▶ **PROBLEM TO WORK ON**
Further down are entries; set down exactly and only the lines from the one with "Contact information" up to and including the one with "attitude may have rubbed some the wrong way.", dropping each picture.

[Data extracted from a collection]
---

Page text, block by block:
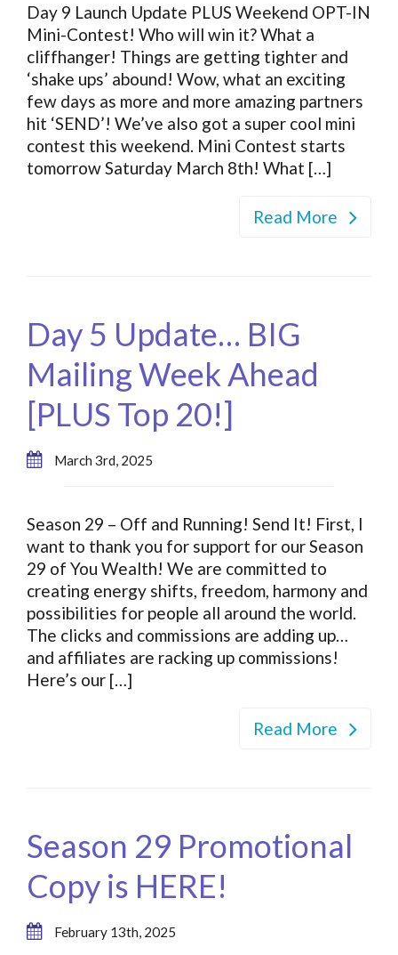
Day 9 Launch Update PLUS Weekend OPT-IN
Mini-Contest! Who will win it? What a
cliffhanger! Things are getting tighter and
‘shake ups’ abound! Wow, what an exciting
few days as more and more amazing partners
hit ‘SEND’! We’ve also got a super cool mini
contest this weekend. Mini Contest starts
tomorrow Saturday March 8th! What […]
Read More
Day 5 Update… BIG
Mailing Week Ahead
[PLUS Top 20!]
March 3rd, 2025
Season 29 – Off and Running! Send It! First, I
want to thank you for support for our Season
29 of You Wealth! We are committed to
creating energy shifts, freedom, harmony and
possibilities for people all around the world.
The clicks and commissions are adding up…
and affiliates are racking up commissions!
Here’s our […]
Read More
Season 29 Promotional
Copy is HERE!
February 13th, 2025
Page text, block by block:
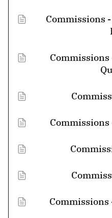
Commissions
Commissions
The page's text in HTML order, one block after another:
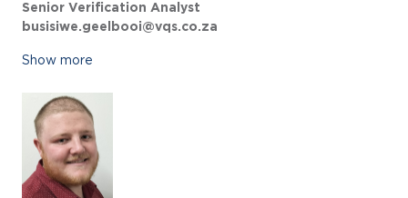
Senior Verification Analyst
busisiwe.geelbooi@vqs.co.za
Show more
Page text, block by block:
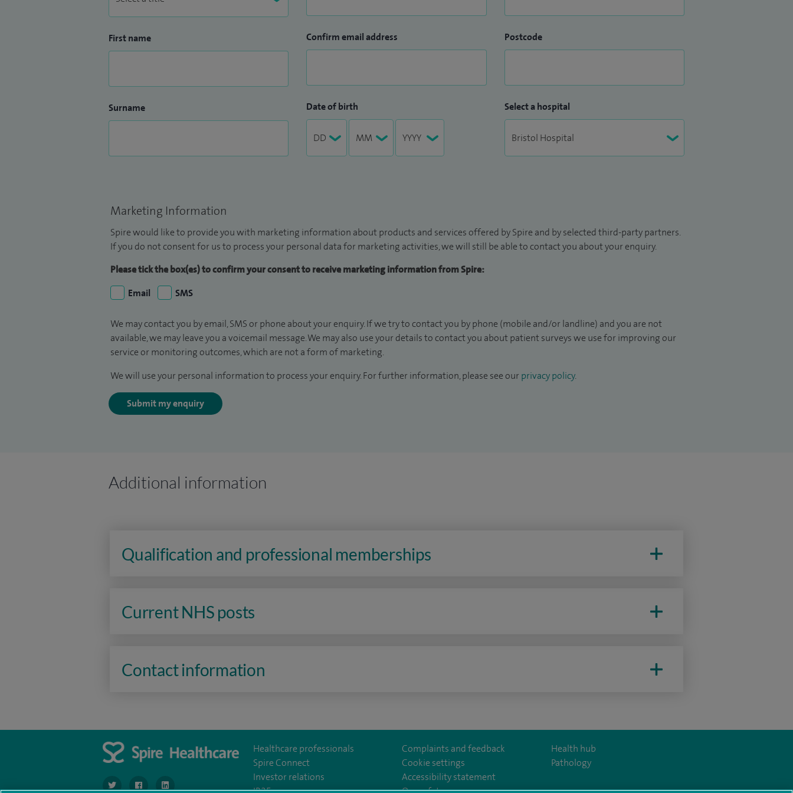
First name
Surname
Confirm email address
Date of birth
Postcode
Select a hospital
Marketing Information
Spire would like to provide you with marketing information about products and services offered by Spire and by selected third-party partners.
If you do not consent for us to process your personal data for marketing activities, we will still be able to contact you about your enquiry.
Please tick the box(es) to confirm your consent to receive marketing information from Spire:
Email
SMS
We may contact you by email, SMS or phone about your enquiry. If we try to contact you by phone (mobile and/or landline) and you are not
available, we may leave you a voicemail message. We may also use your details to contact you about patient surveys we use for improving our
service or monitoring outcomes, which are not a form of marketing.
We will use your personal information to process your enquiry. For further information, please see our privacy policy.
Submit my enquiry
Additional information
Qualification and professional memberships
Current NHS posts
Contact information
navigate to https://www.twitter.com/SpireBristolHos
navigate to https://www.facebook.com/SpireBristolHospital/
Healthcare professionals
Spire Connect
Investor relations
Complaints and feedback
Cookie settings
Accessibility statement
Health hub
Pathology
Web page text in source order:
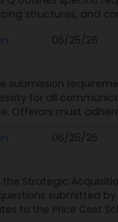
structures, and
06/25/26
submission
for all
Offerors must
06/25/26
the Strategic
submitted
to the Price Cost
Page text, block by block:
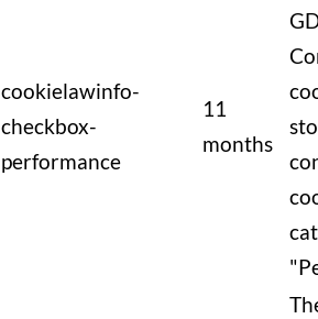
cookielawinfo-
checkbox-
performance
11
months
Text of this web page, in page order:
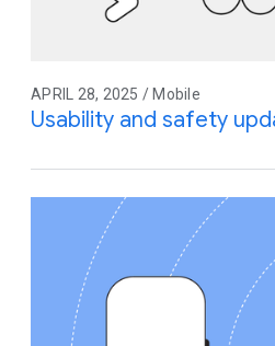
APRIL 28, 2025 / Mobile
Usability and safety
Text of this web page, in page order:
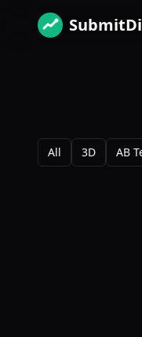
All 3D AB
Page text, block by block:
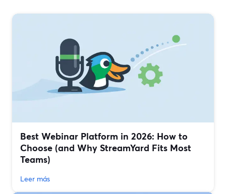
Best Webinar Platform in 2026: How to
Choose (and Why StreamYard Fits Most
Teams)
Leer más
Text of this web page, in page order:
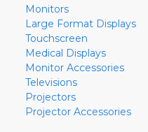
Monitors
Large Format Displays
Touchscreen
Medical Displays
Monitor Accessories
Televisions
Projectors
Projector Accessories
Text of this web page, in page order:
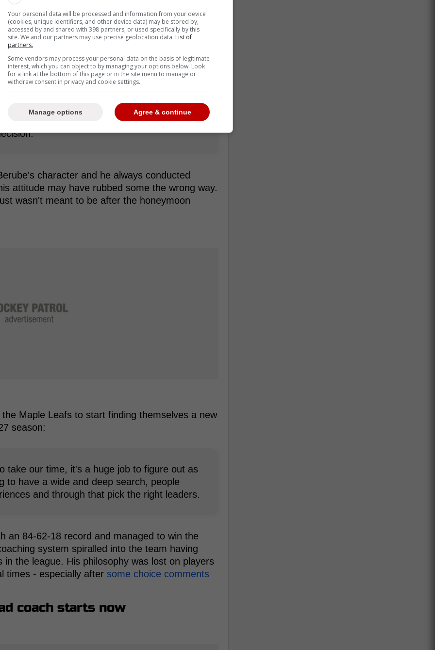
to part ways with Craig
that although Berube is a great coach and
time to shake things up in Toronto:
pull the trigger and make the decision today,
character and he always conducted
attitude may have rubbed some the wrong way.
wasn't meant to be after the honeymoon
Maple Leafs to start finding themselves a new
season:
take our time, it's a huge job to figure out as
to have a wide and deep search, people
and through that pick the right leaders.
an 84-62-18 record and managed to win the
system spiralled into the team having
the league. His philosophy was lost on players
times - especially after some choice comments
coach starts now
Your personal data will be processed and information from your device
(cookies, unique identifiers, and other device data) may be stored by,
accessed by and shared with 398 partners, or used specifically by this
site. We and our partners may use precise geolocation data. List of
partners.
Some vendors may process your personal data on the basis of legitimate
interest, which you can object to by managing your options below. Look
for a link at the bottom of this page or in the site menu to manage or
withdraw consent in privacy and cookie settings.
Agree & continue
Manage options
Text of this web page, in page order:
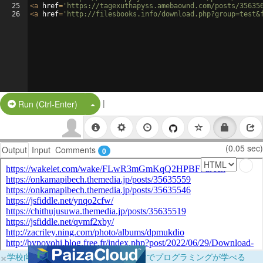
25
26
<a href= 'https://tagexuthapyss.amebaownd.com/posts/
<a href= 'http://filesbooks.info/
Run (Ctrl-Enter) Split Button!
|
Output Input Comments 0 (0.05 sec)
×学校向けに無料提供中！ブラウザだけでプログラミングが学べる
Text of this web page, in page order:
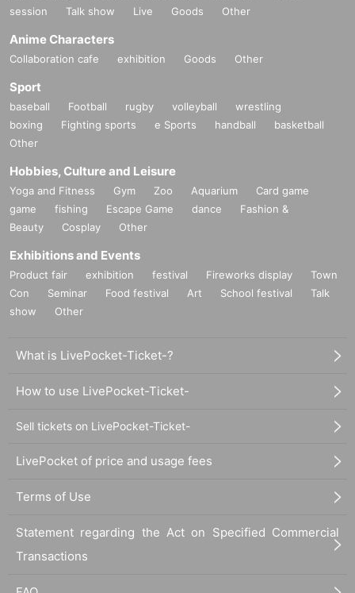
session
Talk show Live Goods Other
Anime Characters
Collaboration cafe exhibition Goods Other
Sport
baseball Football rugby volleyball
wrestling
boxing
Fighting sports e Sports handball
basketball
Other
Hobbies, Culture and Leisure
Yoga and Fitness Gym Zoo Aquarium
Card game
game
fishing Escape Game dance
Fashion &
Beauty
Cosplay Other
Exhibitions and Events
Product fair exhibition festival Fireworks display
Town
Con
Seminar Food festival Art School festival
Talk
show
Other
What is LivePocket-Ticket-?
How to use LivePocket-Ticket-
Sell tickets on LivePocket-Ticket-
LivePocket of price and usage fees
Terms of Use
Statement regarding the Act on Specified Commercial
Transactions
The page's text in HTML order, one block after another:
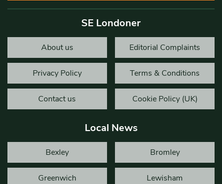
SE Londoner
About us Editorial Complaints
Privacy Policy Terms & Conditions
Contact us Cookie Policy (UK)
Local News
Bexley Bromley
Greenwich Lewisham
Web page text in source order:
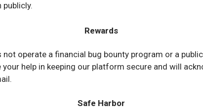
Rewards
not operate a financial bug bounty program or a
your help in keeping our platform secure and will
Safe Harbor
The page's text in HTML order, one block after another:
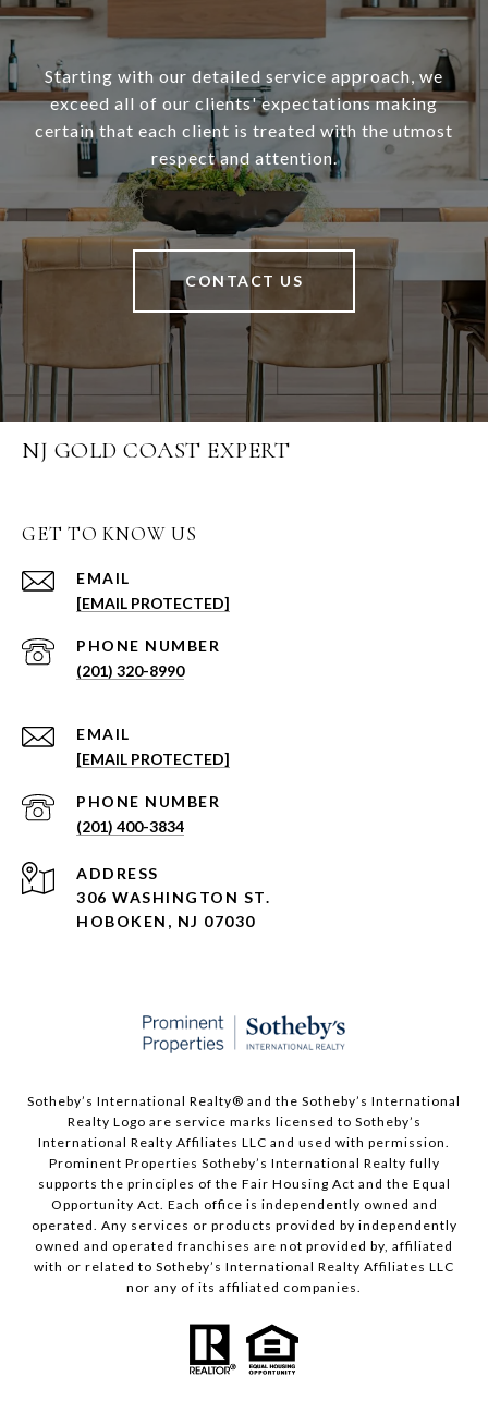
Starting with our detailed service approach, we
exceed all of our clients' expectations making
certain that each client is treated with the utmost
respect and attention.
CONTACT US
NJ GOLD COAST EXPERT
GET TO KNOW US
EMAIL
[EMAIL PROTECTED]
PHONE NUMBER
(201) 320-8990
EMAIL
[EMAIL PROTECTED]
PHONE NUMBER
(201) 400-3834
ADDRESS
306 WASHINGTON ST.
HOBOKEN, NJ 07030
Sotheby’s International Realty®️ and the Sotheby’s International
Realty Logo are service marks licensed to Sotheby’s
International Realty Affiliates LLC and used with permission.
Prominent Properties Sotheby’s International Realty fully
supports the principles of the Fair Housing Act and the Equal
Opportunity Act. Each office is independently owned and
operated. Any services or products provided by independently
owned and operated franchises are not provided by, affiliated
with or related to Sotheby’s International Realty Affiliates LLC
nor any of its affiliated companies.
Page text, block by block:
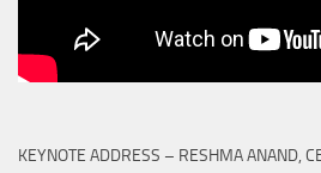
KEYNOTE ADDRESS – RESHMA ANAND,
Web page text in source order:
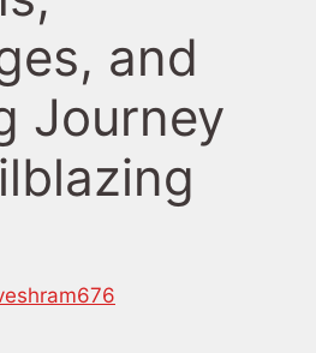
and
Journey
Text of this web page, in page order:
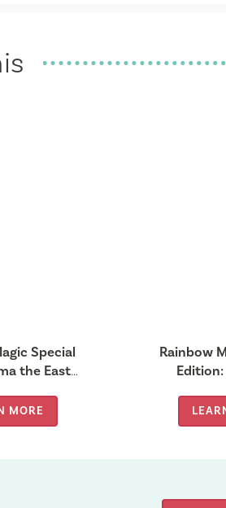
Special
the Easter
MORE
Rainbow

---

▶ **TASK OUTPUT**
Contact information
navigate to https://www.twitter.com/SpireBristolHos
navigate to https://www.facebook.com/SpireBristolHospital/
Healthcare professionals
Spire Connect
Investor relations
Complaints and feedback
Cookie settings
Accessibility statement
Health hub
Pathology
Web page text in source order:
structures, and
06/25/26
submission
for all
Offerors must
06/25/26
the Strategic
submitted
to the Price Cost
Page text, block by block:
cookielawinfo-
checkbox-
performance
11
months
Text of this web page, in page order:
APRIL 28, 2025 / Mobile
Usability and safety
Text of this web page, in page order:
All 3D AB
Page text, block by block:
Best Webinar Platform in 2026: How to
Choose (and Why StreamYard Fits Most
Teams)
Leer más
Text of this web page, in page order:
Monitors
Large Format Displays
Touchscreen
Medical Displays
Monitor Accessories
Televisions
Projectors
Projector Accessories
Text of this web page, in page order:
to part ways with Craig
that although Berube is a great coach and
time to shake things up in Toronto:
pull the trigger and make the decision today,
character and he always conducted
attitude may have rubbed some the wrong way.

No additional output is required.